Hi @mathbunnyru thank you for your effort. Unfortunately I tried several option too but no success yet, even with the latest release.

Do you have any further information or suggestions to cope with this problem?

romainx commented 2 years ago

Hello @mbalduini and @mathbunnyru,

I have looked into this problem in more depth. The modification of the notebook output comes from one of the changes made in the release 6.0.0 of ipykernel.

All outputs to stdout/stderr should now be captured, including subprocesses and output of compiled libraries (blas, lapack....). In notebook server, some outputs that would previously go to the notebooks logs will now both head to notebook logs and in notebooks outputs.

A subsequent fix provides a way to restore the previous behavior. The fix consists in disabling the capture new behavior by turning it off through the capture_fd_output flag, see the following comment for more detail -> https://github.com/ipython/ipykernel/issues/795#issuecomment-960642330.

You can configure it by turning it off in your ipython profile.

# create a default profile
ipython profile create

Edit the file ~/.ipython/profile_default/ipython_kernel_config.py and add the following line.

c.IPKernelApp.capture_fd_output = False

That's it ! All the outputs from Java, Spark and Ivy will no more be displayed in the notebook but only in the logs. We have to check if we could / should do something here to provide this configuration by default. @mathbunnyru what is your opinion?

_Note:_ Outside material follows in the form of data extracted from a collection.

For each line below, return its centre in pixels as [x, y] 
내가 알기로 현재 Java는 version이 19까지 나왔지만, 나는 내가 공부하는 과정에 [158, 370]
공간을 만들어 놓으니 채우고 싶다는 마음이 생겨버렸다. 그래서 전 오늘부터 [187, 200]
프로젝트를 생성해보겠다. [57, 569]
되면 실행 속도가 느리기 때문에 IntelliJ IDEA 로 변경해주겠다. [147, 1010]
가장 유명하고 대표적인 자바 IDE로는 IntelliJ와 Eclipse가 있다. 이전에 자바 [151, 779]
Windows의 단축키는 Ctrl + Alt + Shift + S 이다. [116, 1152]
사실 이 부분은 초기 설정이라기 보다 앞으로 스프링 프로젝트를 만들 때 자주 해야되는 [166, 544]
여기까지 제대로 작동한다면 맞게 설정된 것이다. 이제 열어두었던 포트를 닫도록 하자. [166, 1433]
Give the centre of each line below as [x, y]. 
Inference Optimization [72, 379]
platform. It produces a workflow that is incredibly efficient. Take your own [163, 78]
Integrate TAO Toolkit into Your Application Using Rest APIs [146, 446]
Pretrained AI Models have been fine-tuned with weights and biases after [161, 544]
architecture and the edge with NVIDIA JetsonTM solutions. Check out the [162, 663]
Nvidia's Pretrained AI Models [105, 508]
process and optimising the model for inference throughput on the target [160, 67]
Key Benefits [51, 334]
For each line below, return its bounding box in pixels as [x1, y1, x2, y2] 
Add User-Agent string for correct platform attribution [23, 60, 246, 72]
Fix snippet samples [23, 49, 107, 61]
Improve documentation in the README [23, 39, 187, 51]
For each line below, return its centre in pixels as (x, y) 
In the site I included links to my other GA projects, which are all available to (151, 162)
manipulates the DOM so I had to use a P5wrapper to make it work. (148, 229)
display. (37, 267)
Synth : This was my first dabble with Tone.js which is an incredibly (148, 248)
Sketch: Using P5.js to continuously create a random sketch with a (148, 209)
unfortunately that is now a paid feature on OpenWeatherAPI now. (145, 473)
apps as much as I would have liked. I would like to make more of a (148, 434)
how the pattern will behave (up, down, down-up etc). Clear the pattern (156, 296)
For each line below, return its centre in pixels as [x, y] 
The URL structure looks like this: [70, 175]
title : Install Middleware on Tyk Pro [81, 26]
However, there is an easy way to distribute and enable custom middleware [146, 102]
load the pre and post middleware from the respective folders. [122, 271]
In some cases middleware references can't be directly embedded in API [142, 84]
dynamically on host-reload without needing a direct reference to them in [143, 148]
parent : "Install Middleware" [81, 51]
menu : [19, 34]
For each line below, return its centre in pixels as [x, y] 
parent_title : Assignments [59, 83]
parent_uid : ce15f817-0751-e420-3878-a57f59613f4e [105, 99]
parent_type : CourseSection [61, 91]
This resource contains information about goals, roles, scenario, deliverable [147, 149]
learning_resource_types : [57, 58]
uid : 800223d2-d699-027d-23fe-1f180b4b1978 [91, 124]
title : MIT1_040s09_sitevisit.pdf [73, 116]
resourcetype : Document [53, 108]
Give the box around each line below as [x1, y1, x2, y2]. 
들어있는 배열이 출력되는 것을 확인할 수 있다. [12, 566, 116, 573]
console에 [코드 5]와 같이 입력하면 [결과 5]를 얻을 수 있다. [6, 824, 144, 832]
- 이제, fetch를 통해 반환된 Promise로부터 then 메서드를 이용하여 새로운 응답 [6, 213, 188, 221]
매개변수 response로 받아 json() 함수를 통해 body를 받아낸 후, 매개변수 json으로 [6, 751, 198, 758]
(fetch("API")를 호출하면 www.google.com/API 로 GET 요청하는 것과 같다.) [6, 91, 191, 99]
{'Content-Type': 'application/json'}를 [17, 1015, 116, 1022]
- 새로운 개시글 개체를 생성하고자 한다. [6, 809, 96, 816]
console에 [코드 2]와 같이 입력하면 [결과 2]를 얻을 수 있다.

mathbunnyru commented 2 years ago

@romainx nice!

I think we can try to add this file to pyspark image (it will also be included in all-spark). I think these logs are noisy and everyone using spark sees them and they don't make a lot of sense, if everything goes right.

romainx commented 2 years ago

@mathbunnyru 👍 And in fact they still appear in the container logs even after this change. I will draft a PR for that (this will be the opportunity to start my contributions here again 😄).